He took just
one from each in his mouth, as Auld Jock had taught him to do. On
the kitchen hearth he ate the savory meal with much satisfaction
and polite waggings. But when the bugle sounded from below to form
ranks, he pricked his drop ears and started for the door.
Before he knew what had happened he was inside the poultry-house.

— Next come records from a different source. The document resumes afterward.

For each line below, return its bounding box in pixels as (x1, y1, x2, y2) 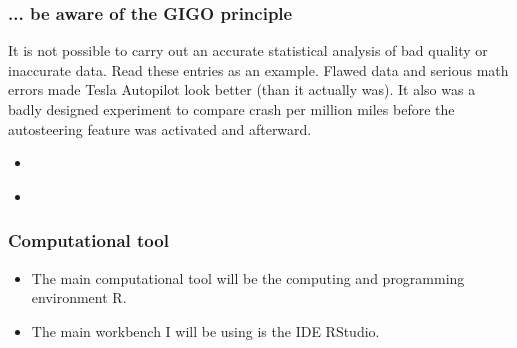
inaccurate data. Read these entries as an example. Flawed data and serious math (8, 59, 509, 80)
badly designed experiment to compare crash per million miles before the (8, 99, 455, 119)
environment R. (31, 287, 127, 308)
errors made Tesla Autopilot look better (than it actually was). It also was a (8, 79, 476, 100)
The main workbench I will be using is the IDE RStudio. (31, 320, 380, 341)
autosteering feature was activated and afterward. (8, 118, 312, 139)
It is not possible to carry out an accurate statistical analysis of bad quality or (8, 40, 488, 61)
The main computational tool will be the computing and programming (31, 267, 465, 288)

In another instant he was digging frantically in the soft earth
under the door. When the lassie lay down across the crack he
stopped digging, in consternation. His sense of smell told him what
it was that shut out the strip of light; and a bairn's soft body is
not a proper object of attack for a little dog, no matter how
desperate the emergency. There was no time to be lost, for the
drums began to beat the march. Having to get out very quickly,
Bobby did a forbidden thing: swiftly and noisily he dashed around
the dark place, and there arose such wild squawkings and rushings
of wings as to bring the gude-wife out of the house in alarm.

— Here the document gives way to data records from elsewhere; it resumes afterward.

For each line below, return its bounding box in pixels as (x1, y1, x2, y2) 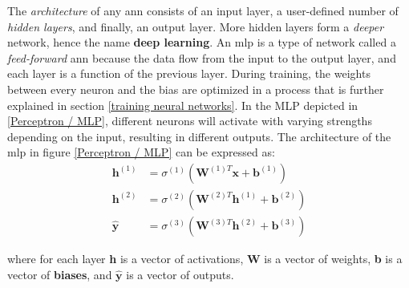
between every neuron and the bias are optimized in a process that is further (7, 80, 384, 97)
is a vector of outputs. (126, 266, 234, 282)
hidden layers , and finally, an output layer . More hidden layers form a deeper (7, 18, 384, 34)
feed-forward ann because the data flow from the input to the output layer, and (7, 49, 396, 66)
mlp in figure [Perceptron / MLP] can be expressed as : (7, 144, 275, 160)
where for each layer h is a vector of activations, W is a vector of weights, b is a (7, 250, 403, 267)
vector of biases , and (7, 266, 112, 282)
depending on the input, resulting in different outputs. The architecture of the (7, 128, 391, 144)
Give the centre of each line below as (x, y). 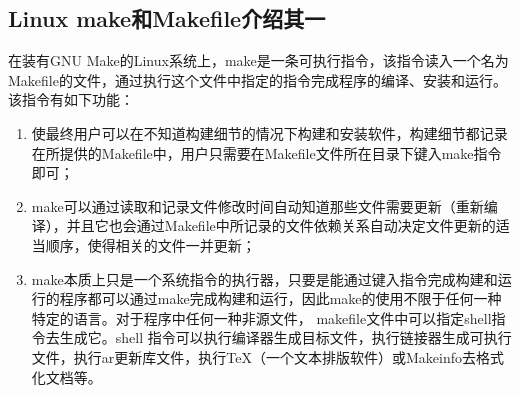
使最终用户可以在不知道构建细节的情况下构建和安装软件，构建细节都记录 (269, 132)
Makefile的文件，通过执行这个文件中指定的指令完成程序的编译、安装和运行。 (257, 79)
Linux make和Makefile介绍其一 (167, 18)
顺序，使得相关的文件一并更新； (150, 244)
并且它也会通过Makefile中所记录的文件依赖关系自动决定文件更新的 (281, 225)
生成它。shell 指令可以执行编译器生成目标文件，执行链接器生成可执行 (285, 337)
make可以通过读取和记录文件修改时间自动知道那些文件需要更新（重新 (257, 205)
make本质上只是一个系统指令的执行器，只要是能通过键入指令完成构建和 (264, 278)
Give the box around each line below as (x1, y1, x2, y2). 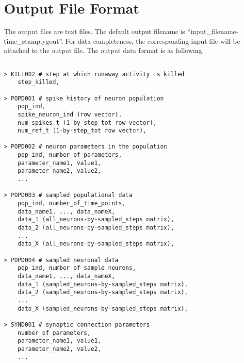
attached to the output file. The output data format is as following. (4, 45, 204, 55)
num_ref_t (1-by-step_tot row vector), (17, 127, 146, 134)
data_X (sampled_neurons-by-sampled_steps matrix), (17, 305, 188, 312)
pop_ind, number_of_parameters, (17, 151, 122, 159)
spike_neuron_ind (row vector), (17, 111, 122, 118)
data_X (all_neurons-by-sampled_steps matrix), (17, 240, 174, 247)
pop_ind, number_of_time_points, (17, 200, 126, 207)
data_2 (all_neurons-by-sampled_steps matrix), (17, 224, 174, 231)

"Lassie, I canna hae the bittie dog in wi the broodin' chuckies!"
She flung the door wide. Bobby shot through, and into Elsie's
outstretched arms. She held to him desperately, while he twisted
and struggled and strained away; and presently something shining
worked into view, through the disordered thatch about his neck. The
mother had come to the help of the child, and it was she who read
the inscription on the brazen plate aloud.
"Preserve us a'! Lassie, he's been tak'n by the Laird Provost an'
gien the name o' the auld kirkyaird.